What is the source of the “1/4” figure?
Assuming that the validator set rotates 1/4 each time. The protocol I described there relies on “stitched validator sets”, where finality could break if two consecutive validator sets sign conflicting data. Hence you have to set the threshold to 3/4, so you have 1/4 liveness fault tolerance, and 1/4 safety fault tolerance because 1/2 minus 1/4 difference from rotation.
Does this imply withdrawing staked funds or withdrawing as a validator actor?
Withdrawing staked funds.
What is the source of the load?
Signature validation is just ECADDs and turns out to be not that hard. Aggregation is the bigger challenge. We have lots of signatures flying around lots of p2p subnets, and it’s pretty expensive data-wise though there are ways to optimize it.
Assuming that the validator set rotates 1/4 each time
Q1: Do we rotate the validator set simply because it’s too large to have everyone vote on every block?
where finality could break if two consecutive validator sets sign conflicting data
Q2: If we were to sacrifice some liveness through increased block times in exchange for larger validator sets, would we not be able to have all the validators participate in every round and just ommit this problem altogether?
We have lots of signatures flying around lots of p2p subnets, and it’s pretty expensive data-wise though there are ways to optimize it.
Q3: My thoughts/experience point me to either FROST DKG or BLS signature aggregation.

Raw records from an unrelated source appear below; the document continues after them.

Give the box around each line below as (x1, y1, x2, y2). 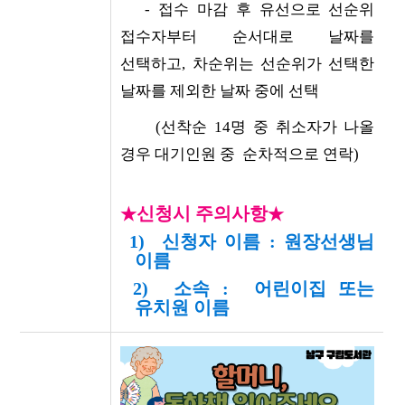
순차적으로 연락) (235, 146, 360, 164)
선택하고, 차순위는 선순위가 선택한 (120, 55, 375, 73)
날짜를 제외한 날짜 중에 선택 (120, 82, 320, 100)
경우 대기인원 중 (120, 146, 236, 164)
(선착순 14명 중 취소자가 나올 (120, 118, 375, 137)
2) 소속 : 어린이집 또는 (120, 278, 375, 299)
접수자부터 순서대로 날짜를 (120, 28, 375, 46)
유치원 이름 (134, 297, 234, 318)

Wanted to know if that’s what you had in mind or something else I should research?
Disclosure: Though these comments are relevant in the context of Ethereum, my motivation is to transfer the learnings over to the research and prototyping of v2 of the protocol my team is working on. Happy to be an open book upon request but don’t want to add noise here.

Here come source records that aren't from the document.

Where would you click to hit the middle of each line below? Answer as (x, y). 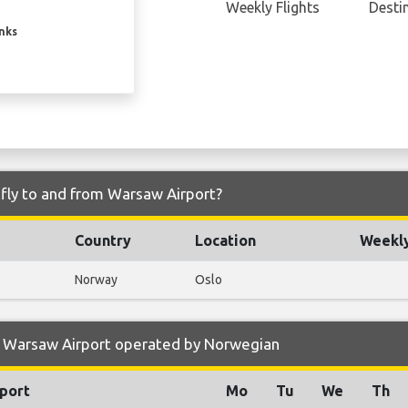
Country (103, 241)
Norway (96, 280)
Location (225, 241)
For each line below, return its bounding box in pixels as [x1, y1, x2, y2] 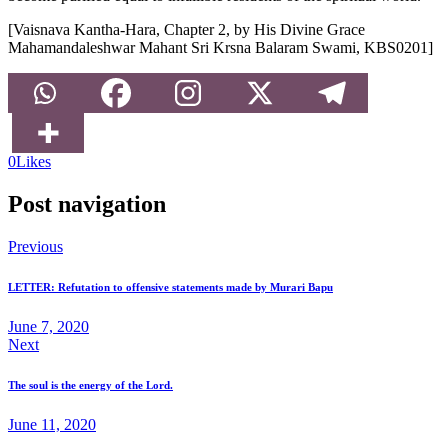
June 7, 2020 [8, 317, 89, 335]
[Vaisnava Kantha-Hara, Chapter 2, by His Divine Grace [8, 20, 365, 38]
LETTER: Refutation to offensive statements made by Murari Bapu [8, 280, 333, 293]
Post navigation [8, 190, 166, 217]
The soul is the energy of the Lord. [8, 378, 173, 391]
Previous [8, 237, 63, 255]
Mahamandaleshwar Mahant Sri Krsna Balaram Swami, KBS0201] [8, 38, 433, 56]
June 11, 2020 [8, 415, 96, 433]

Q1: the purpose of having supercommittees at all is to avoid everyone having to vote on every block. But once you have supercommittees, the purpose of rotating them is to make sure that everyone has a fair chance of being on a supercommittee about the same percent of the time as everyone else.
Q2: yeah this is certainly a viable path.
Q3: we’re already planning to optimize the heck out of BLS signature aggregation for this!
Today, there are ~285,000 validators, accounts that have deposited 32 ETH and as a result can participate in staking. Validators do not correspond one-to-one to users: wealthy stakers may control many hundreds of validators.
I think the reality of where everything is going is that out of these 285,000 validators, 50%+ percent is controlled by Coinbase, Binance, and LIDO, and, an unfortunate fact is that the centralization only keeps increasing.
At some point Coinbase will fork the agent, and run all 50,000 “agents” in one real agent.
The fork is pretty simple - just sign 50,000 times using different keys and submit the signatures from a single agent.
I wonder if you are aware of the recent research produced by the web3 foundation on succinct light clients that leverage BLS finality votes. A high level description of the scheme is that a zk proof is produced that attests to the fact that some subset (e.g. 2/3) of a validator set has signed off on the finality of a block. The scheme leverages BLS signature aggregation and has support for validator set rotation. It is claimed that the scheme is efficient - proofs can be produced in ~ms and therefore can keep up with finalised tip. It is suggested that the scheme can scale to 100,000’s of validators.
The produced zk proof can then be used for bridging. This is of particular importance now that Ethereum have committed to the rollup-centric roadmap as rollups will benefit from a way to trustlessly bridge assets from Ethereum to the rollup. Under this model the finality proof could be verified on the rollup in the zkvm. Web3f recently uploaded a paper and supporting code to github, you can find it here apk-proofs/Light Client.pdf at main · w3f/apk-proofs · GitHub.
I wonder if it would be worth considering incorporating something similar into the proposed finality model.